Numerous studies have proved that the functional and mechanical behaviors as well as chemical and physical properties of biomaterials can be affected by different surface modification techniques [151]. Although plenty of coating methods such as electrodeposition [152], sol-gel and dipping [153], chemical conversion [154], anodization [155], vapor deposition [156], spin [157], and alkali treatment [158] have been proposed to inhibit rapid corrosion of Mg and its alloys, just few of them are effective and flexible enough for the formation of a uniform coating with desired thickness on the non-flat surfaces such as wires. Simultaneously, the adhesion between the substrate and the coating film is another concern that should be considered. Finally, prevention from deteriorating the mechanical properties of the substrate as much as possible is the third consideration in the selection of an adequate coating method.
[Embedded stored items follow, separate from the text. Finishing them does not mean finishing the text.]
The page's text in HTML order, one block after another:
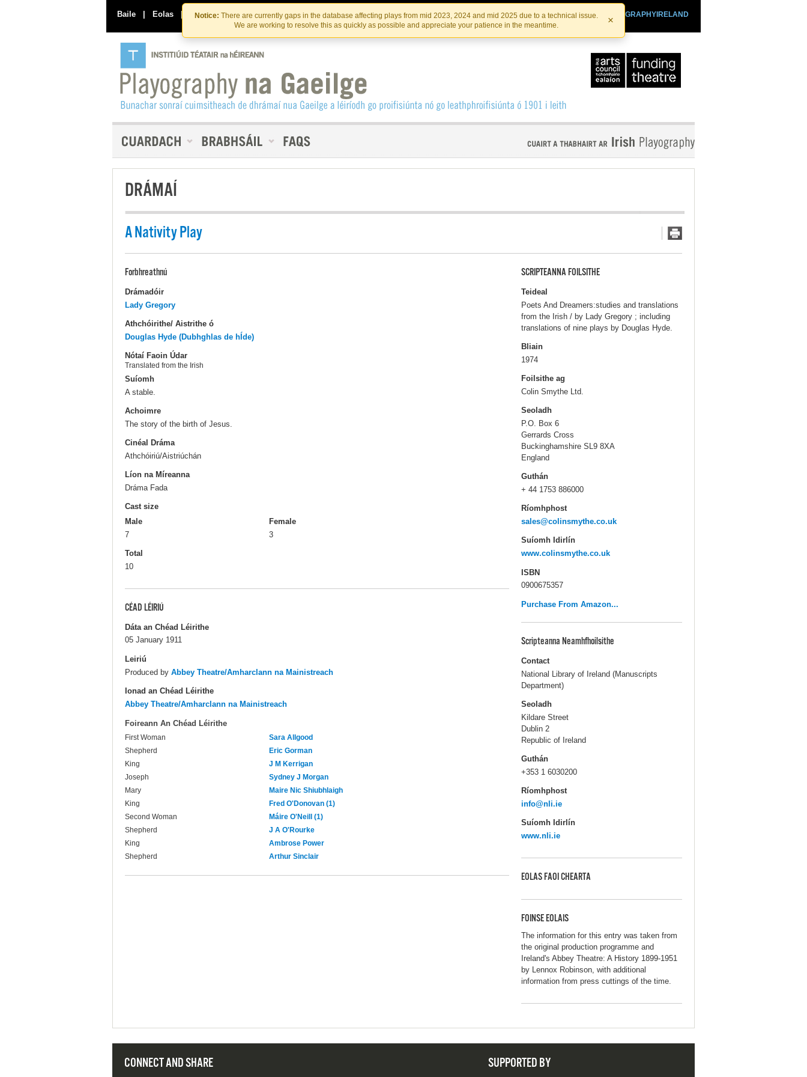
Skip
to
the
content
Skip
to
content
Notice: There are currently gaps in the database affecting plays from mid 2023, 2024 and mid 2025 due to a technical issue.
We are working to resolve this as quickly as possible and appreciate your patience in the meantime.
×
Baile | Eolas | Déan Teagmháil Linn PLAYOGRAPHYIRELAND
IRISHTHEATRE.IE
INSTITIúID TéATAIR NA HÉIREANN
DRÁMAÍ
A Nativity Play
Forbhreathnú
Drámadóir
Lady Gregory
Athchóirithe/ Aistrithe ó
Douglas Hyde (Dubhghlas de hÍde)
Nótaí Faoin Údar
Translated from the Irish
Suíomh
A stable.
Achoimre
The story of the birth of Jesus.
Cinéal Dráma
Athchóiriú/Aistriúchán
Líon na Míreanna
Dráma Fada
Cast size
Male
7
Female
3
Total
10
CÉAD LÉIRIÚ
Dáta an Chéad Léirithe
05 January 1911
Leiriú
Produced by Abbey Theatre/Amharclann na Mainistreach
Ionad an Chéad Léirithe
Abbey Theatre/Amharclann na Mainistreach
Foireann An Chéad Léirithe
First Woman
Sara Allgood
Shepherd
Eric Gorman
King
J M Kerrigan
Joseph
Sydney J Morgan
Mary
Maire Nic Shiubhlaigh
King
Fred O'Donovan (1)
Second Woman
Máire O'Neill (1)
Shepherd
J A O'Rourke
King
Ambrose Power
Shepherd
Arthur Sinclair
SCRIPTEANNA FOILSITHE
Teideal
Poets And Dreamers:studies and translations
from the Irish / by Lady Gregory ; including
translations of nine plays by Douglas Hyde.
Bliain
1974
Foilsithe ag
Colin Smythe Ltd.
Seoladh
P.O. Box 6
Gerrards Cross
Buckinghamshire SL9 8XA
England
Guthán
+ 44 1753 886000
Ríomhphost
sales@colinsmythe.co.uk
Suíomh Idirlín
www.colinsmythe.co.uk
ISBN
0900675357
Purchase From Amazon...
Scripteanna Neamhfhoilsithe
Contact
National Library of Ireland (Manuscripts
Department)
Seoladh
Kildare Street
Dublin 2
Republic of Ireland
Guthán
+353 1 6030200
Ríomhphost
info@nli.ie
Suíomh Idirlín
www.nli.ie
EOLAS FAOI CHEARTA
FOINSE EOLAIS
The information for this entry was taken from
the original production programme and
Ireland's Abbey Theatre: A History 1899-1951
by Lennox Robinson, with additional
information from press cuttings of the time.
CONNECT AND SHARE SUPPORTED BY
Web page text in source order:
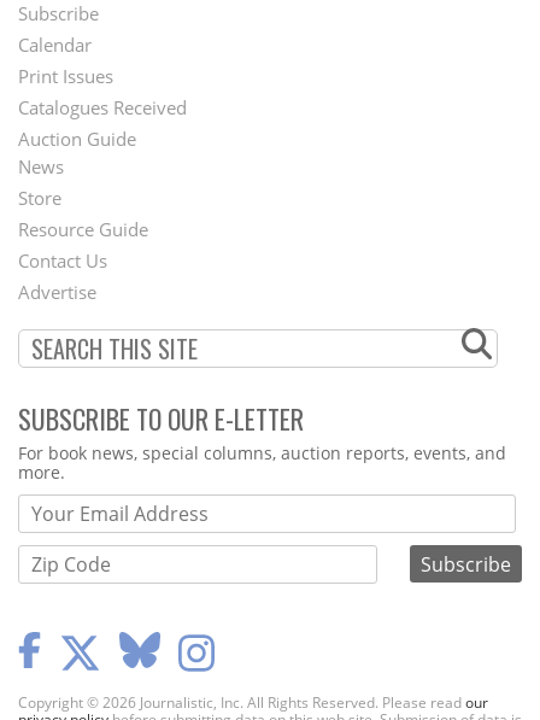
Footer
Menu
Subscribe
Calendar
Print Issues
Catalogues Received
Auction Guide
Second
Footer
Menu
News
Store
Resource Guide
Contact Us
Advertise
SUBSCRIBE TO OUR E-LETTER
Webform
For book news, special columns, auction reports, events, and
more.
Copyright © 2026 Journalistic, Inc. All Rights Reserved. Please readour
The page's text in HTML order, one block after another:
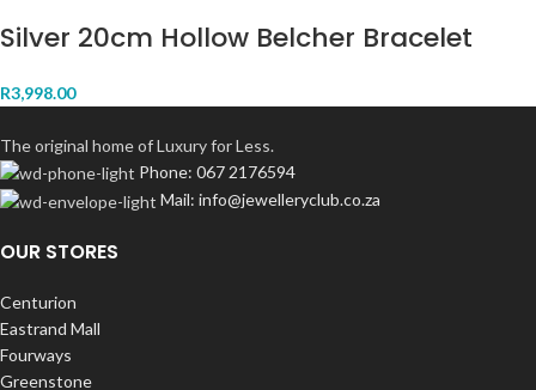
Silver 20cm Hollow Belcher Bracelet
R3,998.00
The original home of Luxury for Less.
Phone: 067 2176594
Mail: info@jewelleryclub.co.za
OUR STORES
Centurion
Eastrand Mall
Fourways
Greenstone
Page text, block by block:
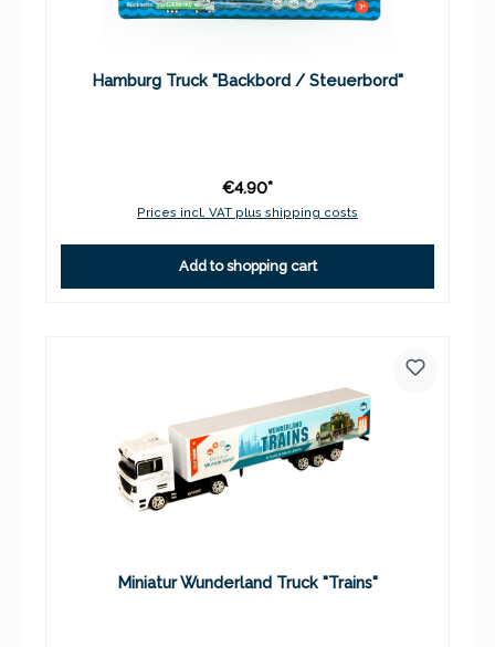
Hamburg Truck "Backbord / Steuerbord"
€4.90*
Prices incl. VAT plus shipping costs
Add to shopping cart
Miniatur Wunderland Truck "Trains"
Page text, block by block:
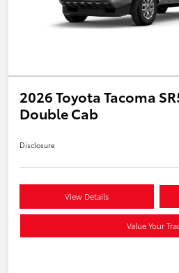
2026 Toyota Tacoma
Double Cab
Disclosure
View Details
Value Your
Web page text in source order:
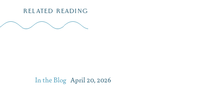
RELATED READING
In the Blog April 20, 2026
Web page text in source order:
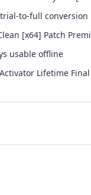
to-full conversion
[x64] Patch
usable offline
Lifetime Final
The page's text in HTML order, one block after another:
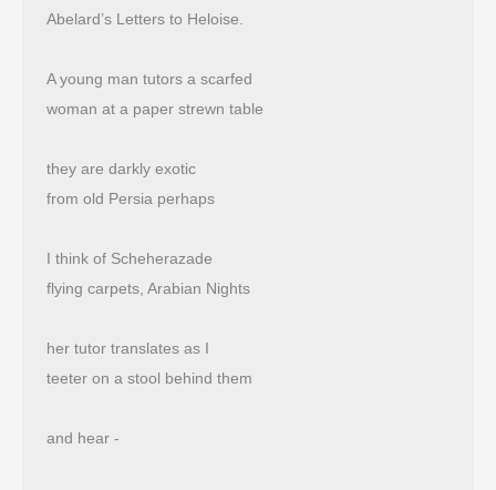
Abelard’s Letters to Heloise.
A young man tutors a scarfed
woman at a paper strewn table
they are darkly exotic
from old Persia perhaps
I think of Scheherazade
flying carpets, Arabian Nights
her tutor translates as I
teeter on a stool behind them
and hear -
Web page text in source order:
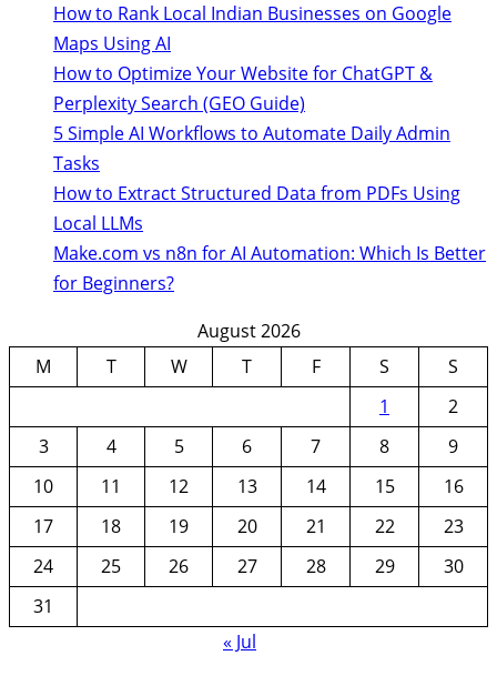
How to Rank Local Indian Businesses on Google
Maps Using AI
How to Optimize Your Website for ChatGPT &
Perplexity Search (GEO Guide)
5 Simple AI Workflows to Automate Daily Admin
Tasks
How to Extract Structured Data from PDFs Using
Local LLMs
Make.com vs n8n for AI Automation: Which Is Better
for Beginners?
August 2026
M
T W T F S
S
1
2
3
4 5 6 7 8
9
10
11 12 13 14 15
16
17
18 19 20 21 22
23
24
25 26 27 28 29
30
31
« Jul

To summarize, it is claimed that only sol-gel preparation combined with dip coating and alkali treatment can meet all of the three mentioned requirements which make them suitable and cost-effective methods for the coating of Mg-based wires [151,159].
The composition of the coating is another critically important parameter. An ideal coating material for bone applications should be able to enhance the biocompatibility and osteointegration properties of Mg-based alloys and simultaneously increase the corrosion resistance. As discussed in Section 2.1.1, coating with Mg(OH)2 [159,160] could enhance bone formation and passivate the Mg-based wires to decrease the corrosion rate as well. The synthetic calcium phosphate coatings [151,161,162] can definitely facilitate the new bone formation. The biomimetic coating with pure collagen [163] and collagen-based composites [164] is another promising approach that can be applied in the future studies of Mg-based wires in bone tissue regeneration.

6.2.2. Iron

Despite numerous investigations focused on the surface treatment methods for Mg-based alloys, only few research can be found for surface treatment of pure Fe. Chen et al. [165] suggested using micro-patterned Au disc arrays to accelerate degradation of pure Fe. The proposed approach relied on the galvanic corrosion caused by the Au array [165]. In another research, Fe-O thin films were prepared on pure Fe by plasma immersion ion implantation and deposition in order to improve the biodegradability and biocompatibility [166]. The prepared thin films decreased the degradation rate and enhanced the corrosion behavior [166]. Sandblasting method has been proposed by Zhou et al. [167] as a successful surface treatment for increasing the degradation rate of pure Fe in SBF. The reasons for increasing the corrosion rate were the change of surface composition (in the early stage), high roughness and high density of dislocations [167]. The limited number of researches in the surface treatment methods for Fe-based BM wires indicates that more studies is required to introduce and reveal the potentials of various surface treatments approaches.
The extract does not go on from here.